Guangzhou Pharmaceutical Holdings Ltd. proposed investing up to 6.5 billion yuan ($ 1 billion) in a government-led bailout of Kangmei Pharmaceutical Co. (600518.SH)Kangmei said on Tuesday.
State-owned Guangzhou Pharmaceutical submitted the investment proposal on behalf of a consortium of state-owned investment companies, which are also investors in a newly formed entity to temporarily take control of Kangmei under of a rescue plan orchestrated by the provincial government of Guangdong. Guangzhou Pharmaceutical already controls the exploitation rights of Kangmei, analysts said.
In a separate statement on Tuesday, Kangmei revealed the development of the legal proceedings against his former chairman Ma Xingtian.
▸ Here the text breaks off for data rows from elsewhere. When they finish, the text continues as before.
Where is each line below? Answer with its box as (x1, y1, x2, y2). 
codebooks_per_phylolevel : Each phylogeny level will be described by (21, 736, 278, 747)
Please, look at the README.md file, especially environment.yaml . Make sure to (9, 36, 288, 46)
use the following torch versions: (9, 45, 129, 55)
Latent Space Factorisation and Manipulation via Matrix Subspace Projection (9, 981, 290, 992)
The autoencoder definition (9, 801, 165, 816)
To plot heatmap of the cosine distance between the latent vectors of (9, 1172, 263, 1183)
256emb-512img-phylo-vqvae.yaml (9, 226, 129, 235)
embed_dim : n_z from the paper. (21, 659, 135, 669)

On October 27, Ma was charged by prosecutors with illegal disclosure, non-disclosure of important information, embezzlement, and manipulation of the securities market.
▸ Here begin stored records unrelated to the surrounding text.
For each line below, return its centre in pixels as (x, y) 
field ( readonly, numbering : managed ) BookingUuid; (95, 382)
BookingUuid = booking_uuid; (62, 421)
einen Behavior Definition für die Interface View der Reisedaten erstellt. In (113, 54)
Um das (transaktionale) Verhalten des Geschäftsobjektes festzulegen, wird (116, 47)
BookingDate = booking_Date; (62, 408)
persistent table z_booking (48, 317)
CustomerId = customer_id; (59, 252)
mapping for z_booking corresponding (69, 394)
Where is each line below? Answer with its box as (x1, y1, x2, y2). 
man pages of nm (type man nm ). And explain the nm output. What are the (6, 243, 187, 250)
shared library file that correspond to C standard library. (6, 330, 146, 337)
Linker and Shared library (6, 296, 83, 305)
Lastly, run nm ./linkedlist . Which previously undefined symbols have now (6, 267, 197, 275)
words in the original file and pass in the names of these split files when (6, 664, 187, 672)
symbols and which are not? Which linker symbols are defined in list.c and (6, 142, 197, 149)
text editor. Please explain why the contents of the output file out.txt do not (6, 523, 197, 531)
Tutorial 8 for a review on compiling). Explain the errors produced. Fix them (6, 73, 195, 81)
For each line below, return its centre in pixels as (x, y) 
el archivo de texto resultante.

Ma and Kangmei were also accused of paying bribes to government officials and regulators totaling more than 10 million yuan ($ 1.56 million), according to the acts of accusation disclosed in Kangmei’s statement. Many company officials linked to the corruption case have already been removed from their posts and punished, according to the indictments.
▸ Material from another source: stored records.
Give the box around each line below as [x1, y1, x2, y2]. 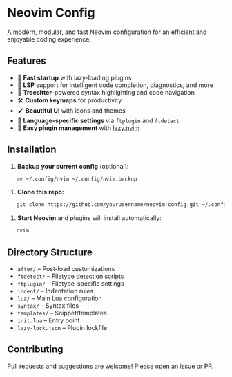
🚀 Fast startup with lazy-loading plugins [17, 73, 132, 82]
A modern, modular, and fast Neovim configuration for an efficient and [7, 28, 207, 36]
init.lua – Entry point [17, 316, 80, 324]
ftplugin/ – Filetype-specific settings [17, 279, 124, 288]
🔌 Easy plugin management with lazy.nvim [17, 123, 140, 132]
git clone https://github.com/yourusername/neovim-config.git [16, 201, 199, 208]
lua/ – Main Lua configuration [17, 294, 102, 302]
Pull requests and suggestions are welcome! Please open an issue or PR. [7, 362, 214, 370]
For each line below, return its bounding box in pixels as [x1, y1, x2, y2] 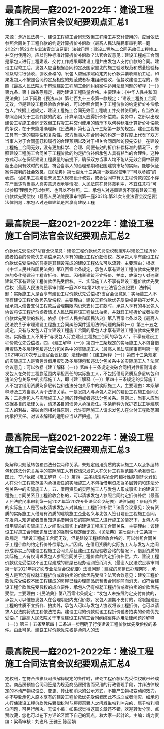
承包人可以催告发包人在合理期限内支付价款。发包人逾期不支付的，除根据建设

Once one of China’s largest publicly traded drugmakers, Shanghai-listed Kangmei has struggled to survive since the revelation of a multibillion-dollar financial reporting fraud in 2019 and the investigation into Ma’s corruption. Kangmei’s losses in 2020 reached 27.7 billion yuan, nearly five times more than 4.7 billion yuan a year earlier. In April, a Kangmei creditor complaint filed seeking a corporate bankruptcy restructuring, accusing Kangmei of failing to repay 49 million yuan.
An investigation by the China Securities Regulatory Commission later found that the company had engaged in a series of illegal activities, including forging documents for non-existent business activities, resulting in an overestimation of cash holdings. amounting to 88.7 billion yuan from 2016 to 2018. As of May 2020, the securities regulator fine Kangmei 600,000 yuan. The company is also facing a class action investors who have suffered losses.
In July 2020, Ma was taken into custody on suspicion of unlawful disclosure of information and non-disclosure of important information. Two months later, a special purpose vehicle was established by local state-owned enterprises and a pharmaceutical unit in Guangzhou to temporarily take control of Kangmei’s business.
The special purpose entity effectively became the temporary majority shareholder of Kangmei and also took over the management of Kangmei’s business and debt, without assuming any of its responsibilities.